На четвертый год после смерти матери Зойка П. раскопала ее могилу, вспомнив, что у матери были золотые зубы… Причем могилу оставила открытой. Об этом стало известно станичникам лишь потому, что деваха, не поделив добытое из материнской могилы со своим подельником, стала обвинять его, даже пошла жаловаться на него… Ранее же, когда мать умерла, два дня помалкивала, дабы получить ее ваучер, который, как известно, гроша ломаного не стоил… Причем это святотатство совершила женщина не забитая, но окончившая медицинский институт, которую мать, с большим трудом находя средства, учила… Я помню, как несчастная женщина тащила велосипед по станице, увешанный сумками с продуктами, провожая дочь ранним утром на краснодарский автобус. Надеялась дать ей образование, вывести в люди. И вот вывела… Почему это ее доброе намерение обернулось таким нечеловеческим безобразием, безумием, я не знаю, а потому и не хочу никого судить. Но, видя такое, немеет и болит душа. И страшно поверить в то, что Бог навсегда покинул эти места…
Потому-то рассказы мои и запоздалые, что я с ними действительно безнадежно, непростительно опоздал, ибо рассказывать о былом уже, по сути, некому, а о нынешнем говорить никому не хочется. Но чем меньше я находил свидетельств благонамеренного жития, тем больше дорожил ими, тем большее значение и смысл они для меня приобретали… Кроме того, пишу с тайной надеждой, что меня расслышат люди, проникнутся моей заботой и печалью и станут присылать мне, может быть, еще более поразительные истории из нашей многострадальной кубанской жизни — былой и нынешней, — остающиеся пока рассеянными по всему свету. Не только же лагерные свидетельства можно собирать на Руси… Это, может быть, последняя возможность собрать то, чем жило, страдало и бедовало, как трудилось не одно поколение кубанцев. И, чтобы пришедшие после нас люди нашли здесь не вытоптанную человеческими копытами толоку, не бесплодное тырло, а свидетельства человеческого духа, им так необходимого, и со вздохом и благодарностью сказали бы: «Здесь жили люди»…
Когда я думаю о трудной в своем трагизме судьбе кубанцев, их духе, их гонимой, несчастной культуре, их стойкости и невероятной воле к жизни, мне вспоминается судьба атамана родной станицы Федора Семеновича Варченко, человека удивительной цельности и духовной сосредоточенности.
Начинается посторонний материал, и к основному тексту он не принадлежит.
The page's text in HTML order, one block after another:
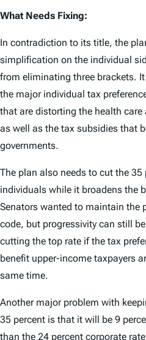
What Needs Fixing:
In contradiction to its title, the
simplification on the individual
from eliminating three brackets.
the major individual tax
that are distorting the health
as well as the tax subsidies that
governments.
The plan also needs to cut the 35
individuals while it broadens the
Senators wanted to maintain the
code, but progressivity can still
cutting the top rate if the tax
benefit upper-income taxpayers
same time.
Another major problem with
35 percent is that it will be 9
than the 24 percent corporate
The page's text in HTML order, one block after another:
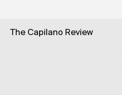
The Capilano Review
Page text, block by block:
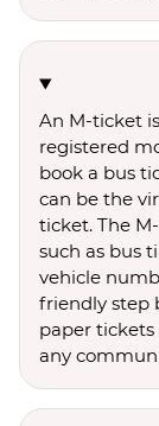
An M-ticket
registered
book a bus
can be the
ticket. The
such as bus
vehicle
friendly step
paper tickets
any

И верю, что где-то есть все-таки живое, потаенное, никогда не теряющее своей силы слово. Уже к старости у него был замечательный, обширный сад. Вечерами парубки обносили яблоки, ломая ветки деревьев и вытаптывая грядки. И так как уберечь сад от них было невозможно, по станице пошел слух, что сад его какой-то особенный и что он, Федор Семенович, якобы знает такой заговор, такое слово, что всякий, забравшийся в его сад, не сможет выбраться обратно, на его пути встанут недобрые привидения и непреодолимые препятствия…
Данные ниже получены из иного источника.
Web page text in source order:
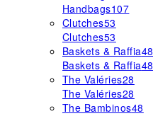
Handbags107
Clutches53
Clutches53
Baskets & Raffia48
Baskets & Raffia48
The Valéries28
The Valéries28
The Bambinos48
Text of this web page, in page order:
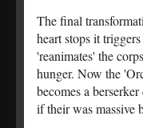
The final
heart stops it
'reanimates' the
hunger. Now the
becomes a
if their was massive

Каждый вечер, прогуливаясь, он трижды обходил вокруг своего сада. Люди же полагали, что это он заговаривает его… И, как ни странно, парни уже опасались набегать на его владения. Не страх же только, как видится, удерживал их, а то самое всесильное слово, которое, несмотря ни на что, все-таки сохранилось, пребывает здесь от века…
Совсем иное отношение к слову было в следующем поколении, у его сына Федора Федоровича Варченко. Тут обнаруживается та разверзшаяся бездна, в которую ниспал человек. Ко всем испытаниям и невзгодам, выпавшим на его долю, добавилось и то, что он побывал в немецком плену. Из-за этого его, опытного бухгалтера, всячески ущемляли и притесняли. Видно, чаша его терпения оказалась переполненной, и, не находя себе достойного применения, он запил.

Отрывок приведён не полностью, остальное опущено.